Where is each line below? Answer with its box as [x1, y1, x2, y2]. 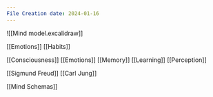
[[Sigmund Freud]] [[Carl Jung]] [6, 69, 97, 77]
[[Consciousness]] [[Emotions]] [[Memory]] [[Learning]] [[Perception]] [6, 56, 207, 64]
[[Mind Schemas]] [6, 82, 58, 90]
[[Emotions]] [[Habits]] [6, 42, 70, 50]
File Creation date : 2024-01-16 [6, 10, 99, 17]
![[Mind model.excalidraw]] [6, 29, 83, 37]
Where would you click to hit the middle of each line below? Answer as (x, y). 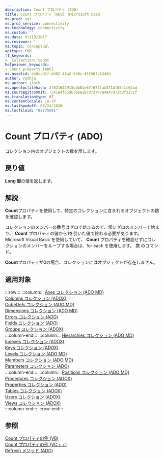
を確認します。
##########
*PROBLEM DESCRIPTION*.
Copy out every line of the listing where the word "Emotions" occurs.

*SOLUTION FOR THIS TASK*.
[[Consciousness]] [[Emotions]] [[Memory]] [[Learning]] [[Perception]] [6, 56, 207, 64]
[[Emotions]] [[Habits]] [6, 42, 70, 50]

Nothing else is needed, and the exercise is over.